20. The Twenty-third FAO Regional Conference for Africa (Johannesburg, South Africa, 1 to 5 March 2004) supported the convening of an FAO/WHO Regional Conference on Food Safety for Africa in principle, and advised that the Permanent Representatives to FAO in Rome should continue their discussions with FAO/WHO Secretariat to agree on the time and venue of the Conference and further details on the themes and organization of the Conference. The African Group of Ambassadors and Permanent Representatives to FAO (at a meeting held on 4 May 2004) supported the offer of Zimbabwe to host such Conference in 2005, which was accepted by the Director-General of FAO. The venue of the Conference is contingent upon approval by the Director-General of WHO. Discussions on the technical content of the Conference were held in conjunction with the 27th Session of the Codex Alimentarius Commission (CAC) (Geneva, 29 June 2004) and with GF-2 (Bangkok, 14 October 2004).
21. FAO and WHO convened a meeting with the delegates of Latin America and the Caribbean attending the 27th Session of the Codex Alimentarius Commission (Geneva, 2 July 2004) to confirm their interest in organizing a regional food safety conference and discuss the possible technical content of such a conference. Because of the regional structure of WHO and in an effort to invite every FAO and WHO member country to a regional food safety conference, FAO and WHO agreed to include the Governments of Canada and the United States of America in future planning and in the Conference itself. The venue of such Conference is still pending consideration by FAO and WHO of all such offers. The Conference would be held during the second half of 2005.

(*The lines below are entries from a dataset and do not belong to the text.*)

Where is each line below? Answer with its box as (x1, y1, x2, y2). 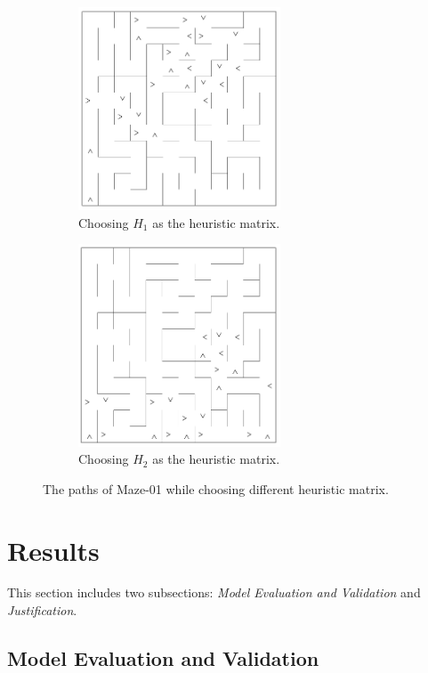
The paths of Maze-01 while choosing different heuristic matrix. (43, 479, 389, 498)
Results (7, 531, 100, 568)
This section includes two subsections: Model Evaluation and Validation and (7, 583, 421, 602)
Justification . (7, 601, 77, 620)
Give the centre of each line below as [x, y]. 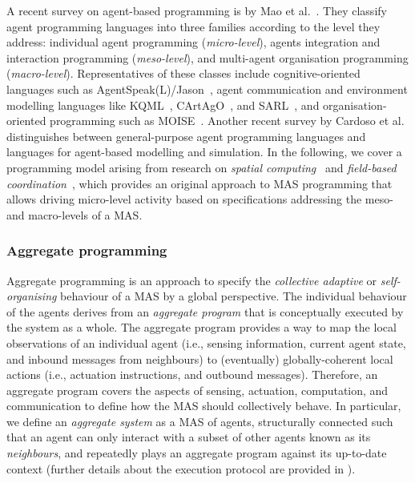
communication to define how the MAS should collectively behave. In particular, [204, 406]
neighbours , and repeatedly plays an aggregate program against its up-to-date [197, 453]
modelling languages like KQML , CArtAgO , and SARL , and [163, 105]
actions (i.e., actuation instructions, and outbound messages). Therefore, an [192, 374]
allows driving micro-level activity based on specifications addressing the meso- [200, 199]
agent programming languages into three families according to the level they [193, 26]
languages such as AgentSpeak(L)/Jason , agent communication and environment [207, 89]
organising [32, 296]
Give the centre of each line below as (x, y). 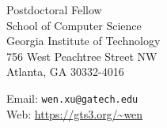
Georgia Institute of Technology (83, 41)
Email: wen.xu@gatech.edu (72, 98)
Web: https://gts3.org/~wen (75, 113)
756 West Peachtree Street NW (82, 56)
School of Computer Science (74, 25)
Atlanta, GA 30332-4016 (65, 72)
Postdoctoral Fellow (54, 9)
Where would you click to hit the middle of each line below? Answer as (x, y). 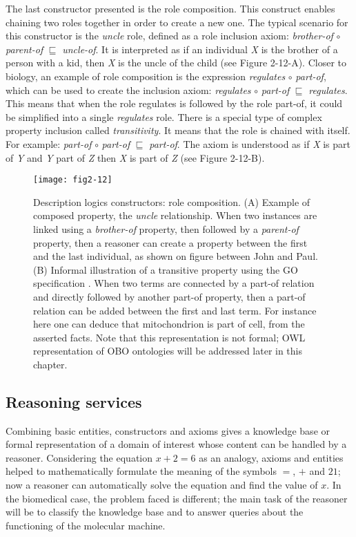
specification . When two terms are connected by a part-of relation (174, 283)
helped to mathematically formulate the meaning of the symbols (141, 471)
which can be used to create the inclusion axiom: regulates (128, 89)
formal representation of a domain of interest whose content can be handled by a (176, 444)
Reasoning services (74, 401)
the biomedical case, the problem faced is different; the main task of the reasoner (177, 498)
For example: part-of (49, 143)
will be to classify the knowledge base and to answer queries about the (155, 512)
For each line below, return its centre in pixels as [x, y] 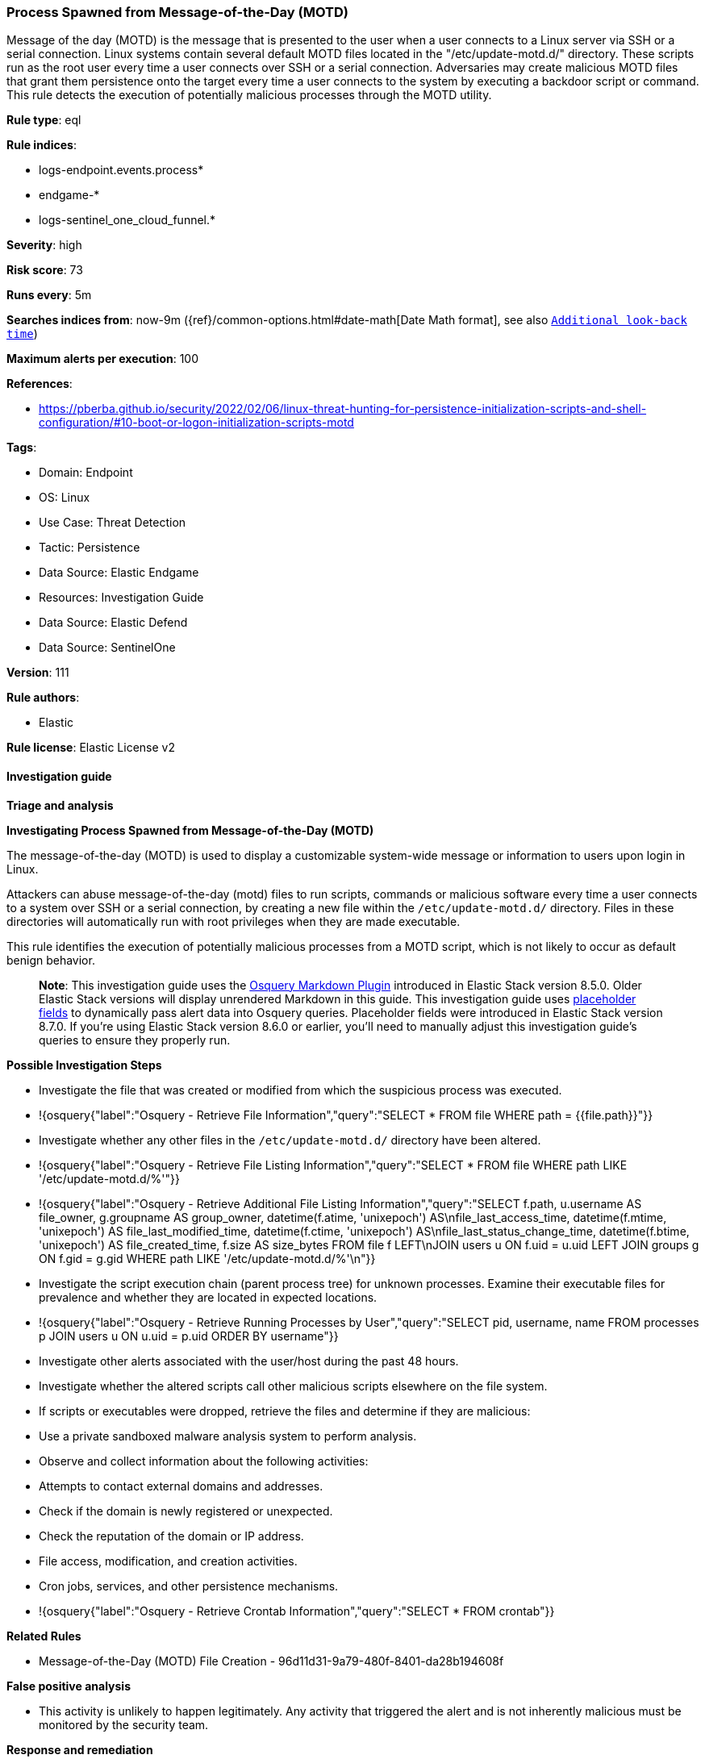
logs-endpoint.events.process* [121, 170]
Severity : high [44, 245]
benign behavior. [51, 960]
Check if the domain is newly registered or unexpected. [186, 1511]
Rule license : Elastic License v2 [91, 748]
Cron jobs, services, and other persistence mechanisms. [189, 1586]
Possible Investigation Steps [84, 1065]
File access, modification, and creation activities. [168, 1561]

22. The participants at an informal meeting held with the delegations of the countries of the Near East region attending the 27th Session of the Codex Alimentarius Commission confirmed the interest of the region in holding a regional conference on food safety. The participants also indicated the mutual benefits of holding such a conference in connection with the Third Session of the Codex Coordinating Committee for the Near East (Amman, Jordan, 7 to 10 March 2005), which would allow food safety officers from health, agriculture and other relevant sectors to meet to further discuss issues of importance to the region. The delegation of Jordan (current Codex Coordinator for the Near East) welcomed the idea of holding the meetings jointly and offered full cooperation in the organization of the Conference.